The Honduras lunar sample displays are two commemorative plaques consisting of small fragments of Moon specimen brought back with the Apollo 11 and Apollo 17 lunar missions and given in the 1970s to the people of Honduras by United States President Richard Nixon as goodwill gifts.

== History ==
The Honduras Apollo 17 "goodwill Moon rocks" plaque display came into the possession of retired colonel Roberto Agurcia Ugarte; it is unclear how Ugarte obtained it. Ugarte put the plaque up for sale, covering the stars of the Honduras flag to conceal the plaque's origin. Alan Rosen, a Florida fruit distributor, purchased it from Ugarte for what he claims was $50,000 in 1996.

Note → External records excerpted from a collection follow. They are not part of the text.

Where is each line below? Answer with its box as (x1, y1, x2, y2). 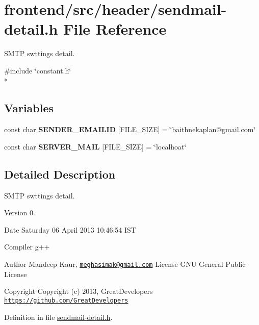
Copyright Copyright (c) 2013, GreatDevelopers (4, 286, 153, 296)
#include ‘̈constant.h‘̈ (4, 65, 71, 76)
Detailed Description (4, 166, 116, 182)
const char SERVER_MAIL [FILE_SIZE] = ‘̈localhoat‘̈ (4, 141, 187, 152)
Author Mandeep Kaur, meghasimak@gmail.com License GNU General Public (4, 259, 246, 269)
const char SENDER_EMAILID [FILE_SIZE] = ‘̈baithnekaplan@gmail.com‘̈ (4, 124, 256, 135)
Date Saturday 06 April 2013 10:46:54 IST (4, 224, 136, 235)
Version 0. (4, 207, 35, 218)
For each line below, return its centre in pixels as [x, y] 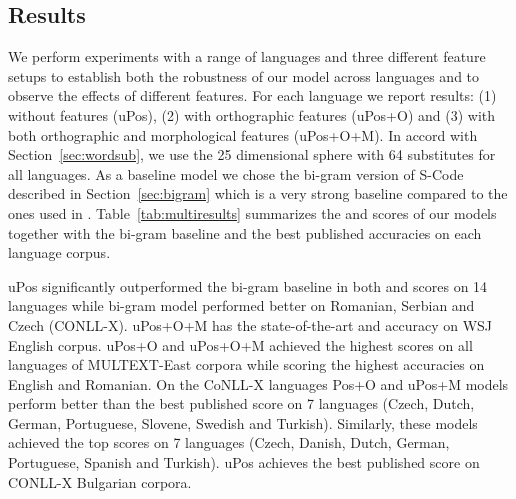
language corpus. [59, 252]
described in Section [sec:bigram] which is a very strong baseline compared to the [258, 193]
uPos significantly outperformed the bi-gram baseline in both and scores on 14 [248, 285]
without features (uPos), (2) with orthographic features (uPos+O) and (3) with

In 1998 Rosen attempted to sell the rock and was caught in a sting operation, Operation Lunar Eclipse; U.S. Government agents recovered the rock.

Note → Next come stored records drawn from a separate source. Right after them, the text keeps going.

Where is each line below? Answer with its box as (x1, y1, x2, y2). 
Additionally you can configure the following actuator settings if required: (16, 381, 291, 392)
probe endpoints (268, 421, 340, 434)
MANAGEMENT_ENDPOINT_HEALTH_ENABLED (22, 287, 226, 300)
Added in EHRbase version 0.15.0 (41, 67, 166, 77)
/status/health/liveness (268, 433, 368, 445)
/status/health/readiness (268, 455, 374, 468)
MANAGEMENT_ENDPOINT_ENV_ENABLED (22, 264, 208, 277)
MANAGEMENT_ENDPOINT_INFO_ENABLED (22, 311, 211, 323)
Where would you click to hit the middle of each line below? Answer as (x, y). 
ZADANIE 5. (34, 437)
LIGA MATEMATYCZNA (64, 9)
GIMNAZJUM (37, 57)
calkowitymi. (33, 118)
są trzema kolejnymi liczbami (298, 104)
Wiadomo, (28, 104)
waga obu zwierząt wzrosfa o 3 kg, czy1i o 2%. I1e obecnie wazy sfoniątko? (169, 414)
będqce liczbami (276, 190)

A lawsuit filed against Rosen, United States v. One Lucite Ball Containing Lunar Material (One Moon Rock) and One Ten Inch by Fourteen Inch Wooden Plaque, was settled in 2003. Rosen forfeited the Honduras Apollo 17 lunar sample plaque display, which was presented in 2004 to Honduran President Ricardo Maduro. The Honduras Apollo 17 goodwill Moon rock plaque, of as 2012, is on display in Tegucigalpa at Centro Interactivo Chiminike.

According to Robert Pearlman, the whereabouts of the Honduras Apollo 11 goodwill lunar display are unknown.

==See also==
- List of Apollo lunar sample displays

== Bibliographic information ==
- Anzovin, Steven (2000). "Famous first facts, international edition: a record of first happenings, discoveries, and inventions in world history"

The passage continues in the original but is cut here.